#### [Work item]
Write out all the entries word for word, but skip any images.
+++ Record excerpts +++
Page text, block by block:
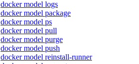
docker model logs
docker model package
docker model ps
docker model pull
docker model purge
docker model push
docker model reinstall-runner
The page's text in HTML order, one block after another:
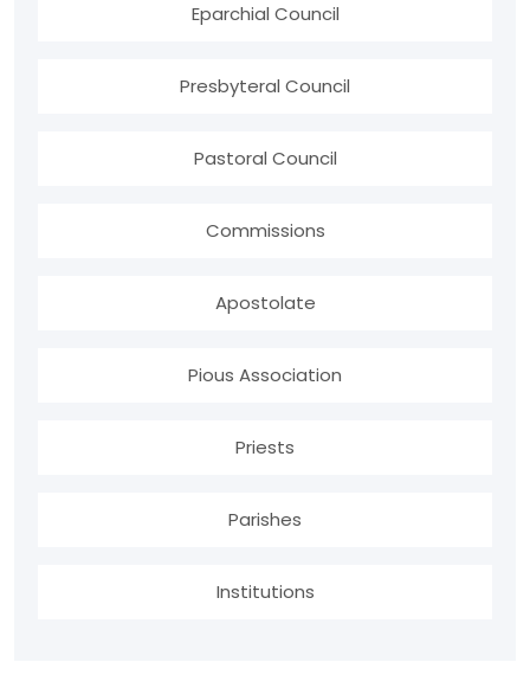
+++
#### [Result below]
Page text, block by block:
docker model logs
docker model package
docker model ps
docker model pull
docker model purge
docker model push
docker model reinstall-runner
The page's text in HTML order, one block after another:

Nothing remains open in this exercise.